TASK DETAILS: Every line of the listing below should be written out exactly, minus its images.

* * * * *

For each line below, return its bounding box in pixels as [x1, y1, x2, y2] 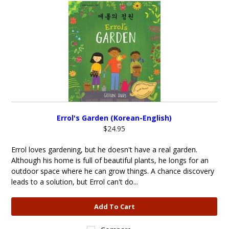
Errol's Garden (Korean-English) [57, 113, 172, 123]
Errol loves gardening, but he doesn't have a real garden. [11, 145, 198, 154]
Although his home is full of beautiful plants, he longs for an [11, 155, 209, 165]
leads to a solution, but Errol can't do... [11, 177, 139, 187]
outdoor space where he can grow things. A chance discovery [11, 166, 215, 176]
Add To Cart [94, 202, 135, 211]
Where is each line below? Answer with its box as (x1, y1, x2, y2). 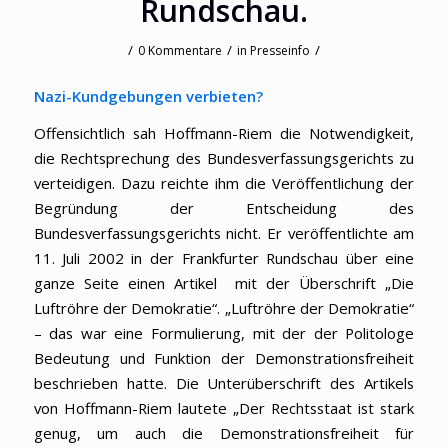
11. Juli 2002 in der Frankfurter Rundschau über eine (33, 248, 415, 269)
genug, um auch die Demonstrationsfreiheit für (33, 423, 415, 444)
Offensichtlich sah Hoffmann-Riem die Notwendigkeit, (33, 123, 415, 144)
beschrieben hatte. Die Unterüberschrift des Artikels (33, 373, 415, 394)
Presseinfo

* * * * *

RESPONSE TO THE EXERCISE:
For each line below, return its bounding box in pixels as [x1, y1, x2, y2] 
Errol's Garden (Korean-English) [57, 113, 172, 123]
Errol loves gardening, but he doesn't have a real garden. [11, 145, 198, 154]
Although his home is full of beautiful plants, he longs for an [11, 155, 209, 165]
leads to a solution, but Errol can't do... [11, 177, 139, 187]
outdoor space where he can grow things. A chance discovery [11, 166, 215, 176]
Add To Cart [94, 202, 135, 211]
Where is each line below? Answer with its box as (x1, y1, x2, y2). 
11. Juli 2002 in der Frankfurter Rundschau über eine (33, 248, 415, 269)
genug, um auch die Demonstrationsfreiheit für (33, 423, 415, 444)
Offensichtlich sah Hoffmann-Riem die Notwendigkeit, (33, 123, 415, 144)
beschrieben hatte. Die Unterüberschrift des Artikels (33, 373, 415, 394)
Presseinfo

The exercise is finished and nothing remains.